--- Records supplied ---

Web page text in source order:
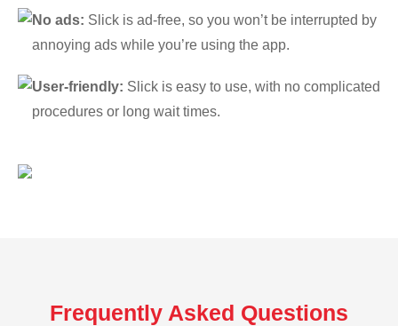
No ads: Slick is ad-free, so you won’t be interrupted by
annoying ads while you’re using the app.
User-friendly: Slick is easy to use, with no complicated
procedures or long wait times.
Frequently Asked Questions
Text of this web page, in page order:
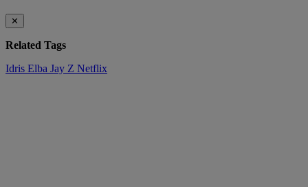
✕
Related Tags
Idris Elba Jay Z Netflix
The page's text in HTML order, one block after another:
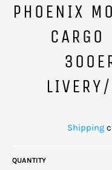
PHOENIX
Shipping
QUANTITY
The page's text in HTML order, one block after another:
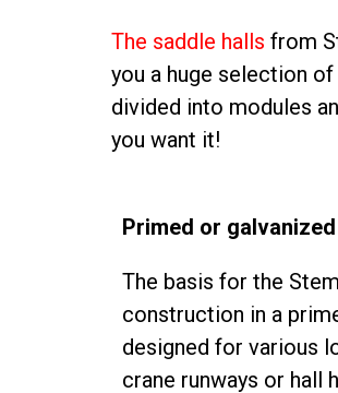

--- Work to be completed ---
Retype the records in full. Do not carry over the images.

--- Exercise result ---
Web page text in source order:
No ads: Slick is ad-free, so you won’t be interrupted by
annoying ads while you’re using the app.
User-friendly: Slick is easy to use, with no complicated
procedures or long wait times.
Frequently Asked Questions
Text of this web page, in page order:
✕
Related Tags
Idris Elba Jay Z Netflix
The page's text in HTML order, one block after another:
PHOENIX
Shipping
QUANTITY
The page's text in HTML order, one block after another:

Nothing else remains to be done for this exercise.